INDUSTRY.co.id - Jakarta- Gubernur Sulawesi Tenggara non-aktif Nur Alam langsung mengajukan banding seusai majelis hakim pengadilan Tindak Pidana Korupsi (Tipikor) memvonis 12 tahun penjara.
"Dengan mengucapkan Bismillah dan atas nama Allah Yang Maha Kuasa, saya menyatakan pada saat ini langsung banding. Semoga yang mulia bisa memahami rasa keadilan yang patut dipertimbangkan ke saya sebagai bagian aparatur negara yang sudah mendedikasikan diri kepada bangsa dan negara yang terbaik," kata Nur Alam di pengadilan Tipikor Jakarta, Rabu (28/3/2018)

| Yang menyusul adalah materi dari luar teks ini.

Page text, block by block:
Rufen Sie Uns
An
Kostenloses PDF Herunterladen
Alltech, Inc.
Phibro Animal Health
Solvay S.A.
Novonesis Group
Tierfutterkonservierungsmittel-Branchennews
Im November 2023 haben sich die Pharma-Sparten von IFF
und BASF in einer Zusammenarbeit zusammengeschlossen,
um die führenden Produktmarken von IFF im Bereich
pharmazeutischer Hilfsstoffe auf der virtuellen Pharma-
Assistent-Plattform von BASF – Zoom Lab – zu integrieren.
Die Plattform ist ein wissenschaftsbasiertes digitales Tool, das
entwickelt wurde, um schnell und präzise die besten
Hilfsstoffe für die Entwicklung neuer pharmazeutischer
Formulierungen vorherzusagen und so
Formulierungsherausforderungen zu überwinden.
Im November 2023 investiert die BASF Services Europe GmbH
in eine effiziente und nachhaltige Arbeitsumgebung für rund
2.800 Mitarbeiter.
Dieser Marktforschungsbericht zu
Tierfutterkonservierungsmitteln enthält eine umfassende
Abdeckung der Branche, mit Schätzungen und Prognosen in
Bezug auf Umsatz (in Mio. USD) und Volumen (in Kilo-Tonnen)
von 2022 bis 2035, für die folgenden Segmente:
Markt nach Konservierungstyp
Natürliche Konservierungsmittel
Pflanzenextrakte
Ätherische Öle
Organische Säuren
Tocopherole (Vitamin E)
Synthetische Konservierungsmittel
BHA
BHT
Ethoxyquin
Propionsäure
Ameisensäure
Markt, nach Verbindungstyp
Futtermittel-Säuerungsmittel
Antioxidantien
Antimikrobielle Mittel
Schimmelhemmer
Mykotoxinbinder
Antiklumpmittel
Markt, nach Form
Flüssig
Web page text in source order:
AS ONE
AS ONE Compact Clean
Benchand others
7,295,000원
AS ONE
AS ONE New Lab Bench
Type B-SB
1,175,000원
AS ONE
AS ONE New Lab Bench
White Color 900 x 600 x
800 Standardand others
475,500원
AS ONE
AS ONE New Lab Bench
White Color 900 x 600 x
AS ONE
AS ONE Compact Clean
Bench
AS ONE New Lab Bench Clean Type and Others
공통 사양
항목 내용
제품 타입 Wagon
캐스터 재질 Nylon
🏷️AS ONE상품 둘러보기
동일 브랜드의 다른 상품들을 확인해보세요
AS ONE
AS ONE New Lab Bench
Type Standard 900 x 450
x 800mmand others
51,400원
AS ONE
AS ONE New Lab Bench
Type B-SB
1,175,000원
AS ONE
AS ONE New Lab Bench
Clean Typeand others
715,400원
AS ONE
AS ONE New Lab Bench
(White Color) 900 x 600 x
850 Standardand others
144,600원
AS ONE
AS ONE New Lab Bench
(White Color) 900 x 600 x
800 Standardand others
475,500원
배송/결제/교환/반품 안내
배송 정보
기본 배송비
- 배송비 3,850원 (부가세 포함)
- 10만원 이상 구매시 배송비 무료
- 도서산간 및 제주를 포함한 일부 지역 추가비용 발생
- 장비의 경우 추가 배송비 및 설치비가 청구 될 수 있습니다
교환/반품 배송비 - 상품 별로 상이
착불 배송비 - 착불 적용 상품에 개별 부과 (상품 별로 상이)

Dalam perkara ini, Nur Alam divonis 12 tahun penjara ditambah denda Rp1 miliar subsider 6 bulan kurungan karena terbukti melakukan korupsi dengan memberikan Izin Usaha Pertambangan (IUP) Eksplorasi dan IUP Operasi Produksi yang merugikan keuangan negara sebesar Rp1,593 triliun serta menerima gratifikasi sebesar Rp40,268 miliar.

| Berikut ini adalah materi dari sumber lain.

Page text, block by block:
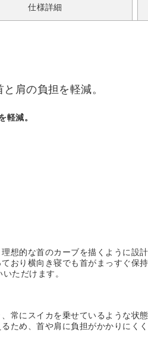
仕様詳細
肩の負担を軽減。
軽減。
想的な首のカーブを描くように設
おり横向き寝でも首がまっすぐ保
ただけます。
常にスイカを乗せているような状態
ため、首や肩に負担がかかりにく
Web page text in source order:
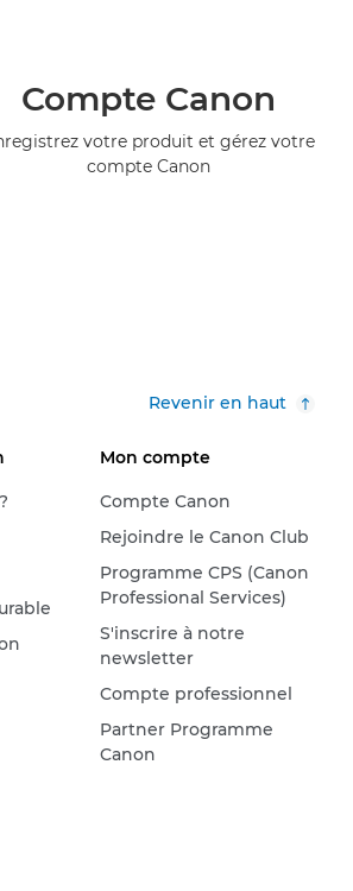
Compte Canon
votre produit et gérez votre
compte Canon
Revenir en haut
Mon compte
Compte Canon
Rejoindre le Canon Club
Programme CPS (Canon
Professional Services)
S'inscrire à notre
newsletter
Compte professionnel
Partner Programme
Canon
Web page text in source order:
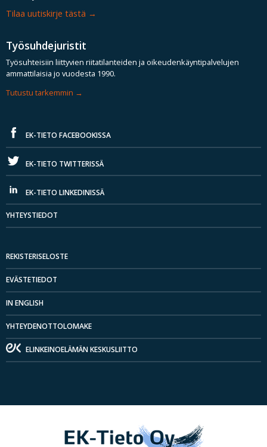
Tilaa uutiskirje tästä
Työsuhdejuristit
Työsuhteisiin liittyvien riitatilanteiden ja oikeudenkäyntipalvelujen
ammattilaisia jo vuodesta 1990.
Tutustu tarkemmin
EK-TIETO FACEBOOKISSA
EK-TIETO TWITTERISSÄ
EK-TIETO LINKEDINISSÄ
YHTEYSTIEDOT
REKISTERISELOSTE
EVÄSTETIEDOT
IN ENGLISH
YHTEYDENOTTOLOMAKE
ELINKEINOELÄMÄN KESKUSLIITTO
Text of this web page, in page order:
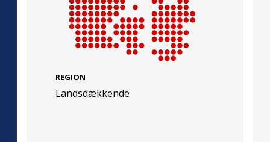
REGION
Landsdækkende
Facebook LinkedIn
TrygFonden
Facebook
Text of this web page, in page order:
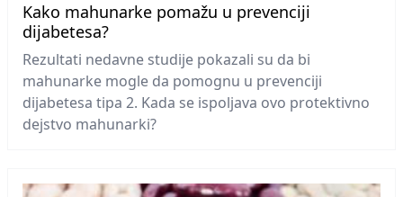
Kako mahunarke pomažu u prevenciji
dijabetesa?
Rezultati nedavne studije pokazali su da bi
mahunarke mogle da pomognu u prevenciji
dijabetesa tipa 2. Kada se ispoljava ovo protektivno
dejstvo mahunarki?
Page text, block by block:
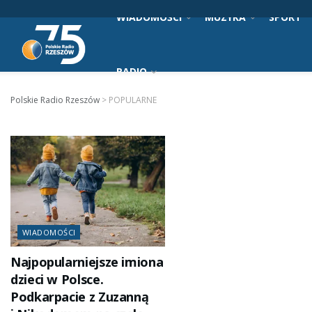
WIADOMOŚCI MUZYKA SPORT
RADIO
Polskie Radio Rzeszów > POPULARNE
WIADOMOŚCI
Najpopularniejsze imiona
dzieci w Polsce.
Podkarpacie z Zuzanną
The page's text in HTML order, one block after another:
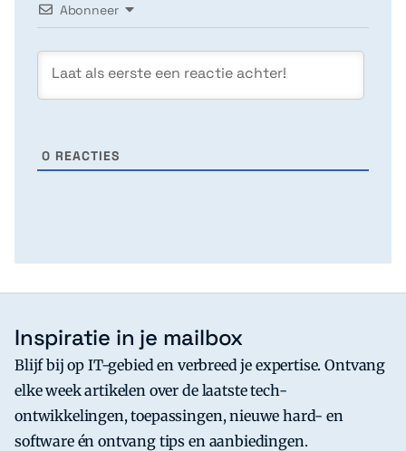
Abonneer
0 REACTIES
Inspiratie in je mailbox
Blijf bij op IT-gebied en verbreed je expertise. Ontvang
elke week artikelen over de laatste tech-
ontwikkelingen, toepassingen, nieuwe hard- en
software én ontvang tips en aanbiedingen.
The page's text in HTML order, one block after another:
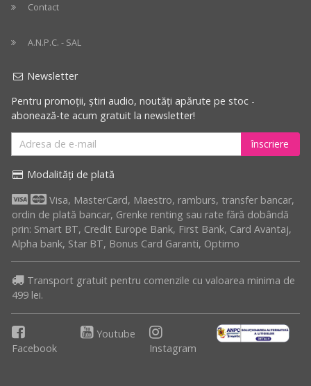
Contact
A.N.P.C. - SAL
Newsletter
Pentru promoții, știri audio, noutăți apărute pe stoc -
abonează-te acum gratuit la newsletter!
înscriere
Modalități de plată
Visa, MasterCard, Maestro, ramburs, transfer bancar,
ordin de plată bancar, Grenke renting sau rate fără dobândă
prin: Smart BT, Credit Europe Bank, First Bank, Card Avantaj,
Alpha bank, Star BT, Bonus Card Garanti, Optimo
Transport gratuit pentru comenzile cu valoarea minima de
499 lei.
Facebook
Youtube
Instagram
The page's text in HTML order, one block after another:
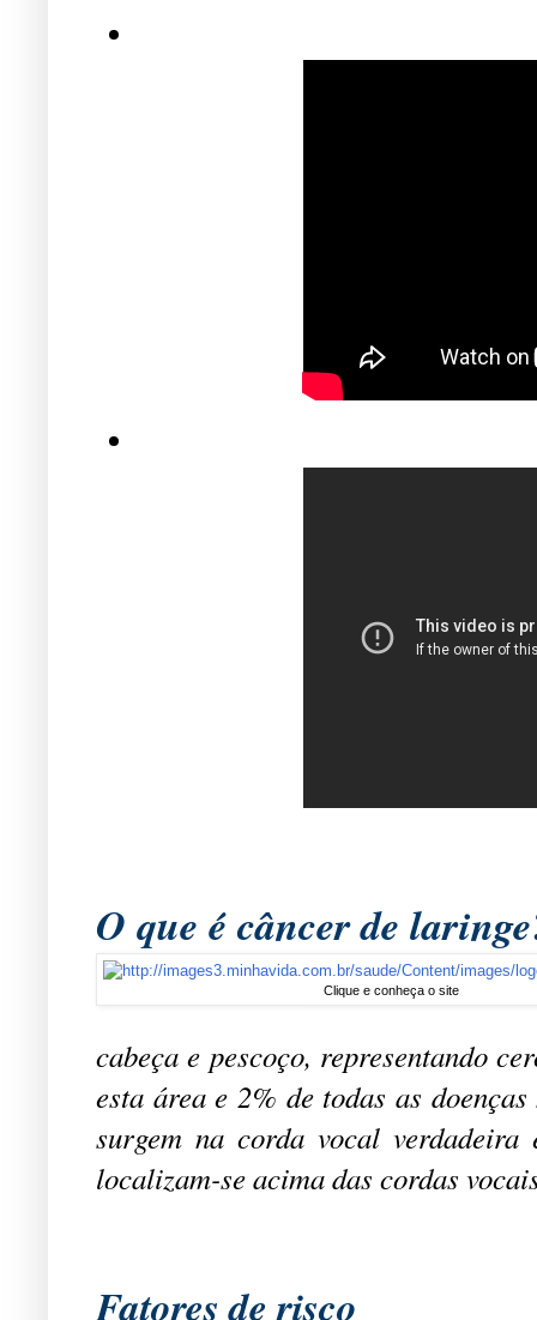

Majelis hakim yang terdiri atas Diah Siti Basariah, dengan anggota Duta Baskara, Sunarso, Sigit Herman Binaji serta Joko Subagyo juga sepakat untuk menjatuhkan uang pengganti sebesar Rp2,7 miliar dan pencabutan hak politik selama 5 tahun setelah Nur Alam selesai menjalani hukumannya.
"Saya sudah menyampaikan pembelaan terbaik meski dalam putusan saya dengan pembelaan ditolak," ungkap Nur Alam.
Vonis yang dibacakan majelis hakim itu disambut dengan sorakan dari ratusan pendukung Nur Alam yang sudah memenuhi ruang persidangan sejak pukul 13.00 WIB padahal sidang baru berlangsung pada pukul 20.00 WIB.
"Saya sudah mendengar tanpa konsultasi dengan penasihat hukum karena saya mendengar dan merasakan sendiri, tanpa menunda waktu untuk langsung banding mohon maaf atas kesalahan dan kekurangan selama saya sidang. Saya berterima kasih kepada jaksa penuntut umum dan penasihat hukum yang sudah membantu saya," ungkap Nur Alam.
Sedangkan jaksa penuntut umum KPK Nur Aziz menyatakan pikir-pikir.